I bought this book without knowing anything about the author or the book itself, because I happened to have just enough money for it (everything else in the shop cost £1 more!).
I've got to say, this isn't the easiest book in the world to read, it's not something I'd recommend even to sci-fi fans. Perhaps the most annoying thing about it is the constant use of the present tense, which sounds like a small thing but once you've read about 20 pages it starts to grate like a bear's claw on an old blackboard. I'm not even sure why Kerr did this, it certainly didn't add anything to the book. Perhaps it was just an attempt to be different purely for the sake of being different?
Other things that grated were the supposedly clever devices which just seemed far too obvious, for example in the future "Star Trek" will be regarded in the same way as classical literature apparently. Another was the swapping round of black people and white people, with white folks poor and persecuted.

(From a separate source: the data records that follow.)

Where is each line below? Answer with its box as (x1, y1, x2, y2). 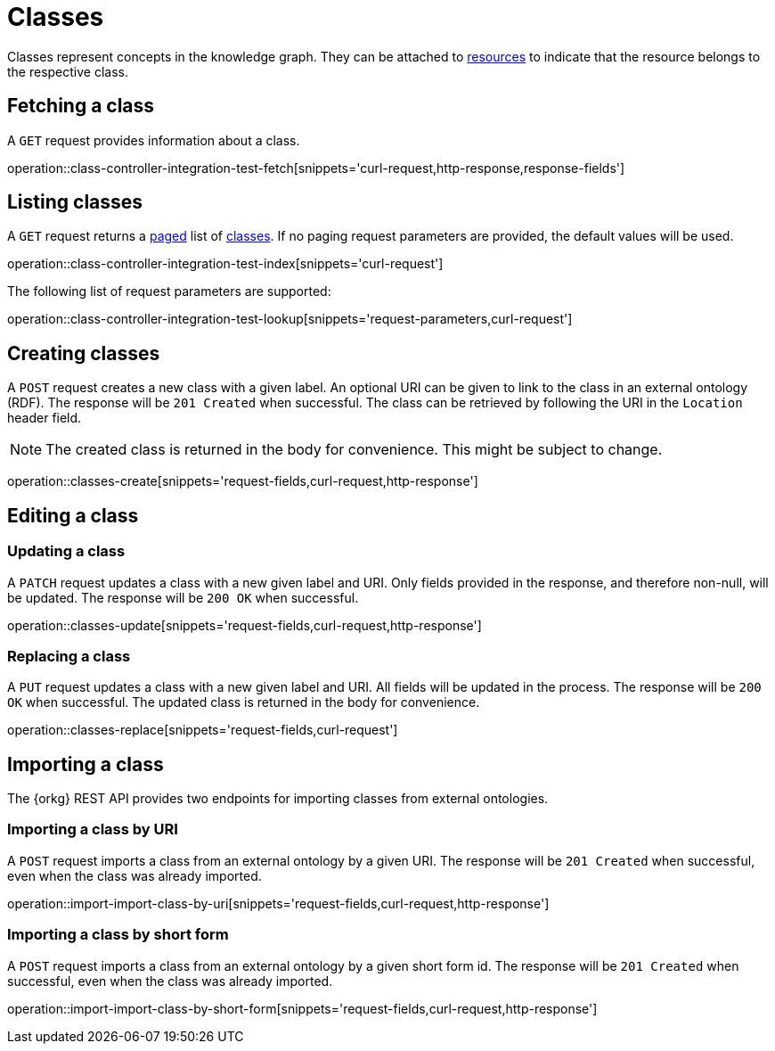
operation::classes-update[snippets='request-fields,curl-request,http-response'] (7, 617, 482, 633)
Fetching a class (7, 94, 155, 118)
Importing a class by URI (7, 820, 178, 839)
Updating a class (7, 542, 126, 561)
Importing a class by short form (7, 925, 229, 944)
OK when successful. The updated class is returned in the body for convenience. (7, 694, 480, 710)
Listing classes (7, 191, 143, 214)
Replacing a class (7, 646, 131, 665)
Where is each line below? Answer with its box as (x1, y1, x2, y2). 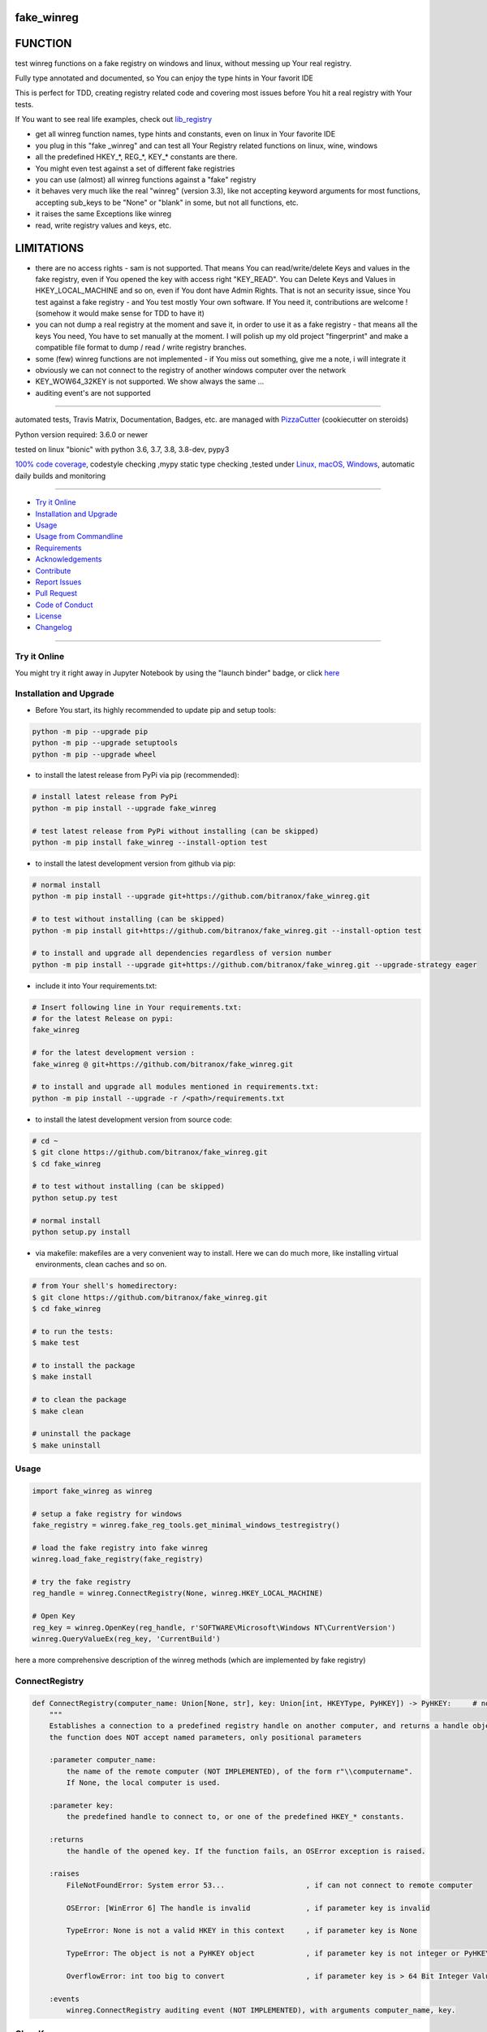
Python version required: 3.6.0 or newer (15, 429, 149, 439)
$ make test (32, 1338, 80, 1348)
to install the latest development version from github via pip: (35, 858, 236, 869)
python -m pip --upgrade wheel (32, 749, 157, 759)
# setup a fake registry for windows (32, 1509, 183, 1518)
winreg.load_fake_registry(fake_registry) (32, 1555, 204, 1564)
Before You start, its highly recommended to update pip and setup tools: (35, 705, 277, 714)
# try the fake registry (32, 1578, 131, 1587)

Never mind that this grossly oversimplifies the current situation, even as a stylised parable it's so unimaginative in its message that you wonder why Kerr bothered. Good moral parables get you to think, but this doesn't.
The main story is okay, the main characters are okay, but there's nothing about this book that made it particularly enjoyable to read. Maybe I'm missing the point somehow and would like it more if I was more familiar with Kerr's other works, but this is certainly not a suitable introduction to the author.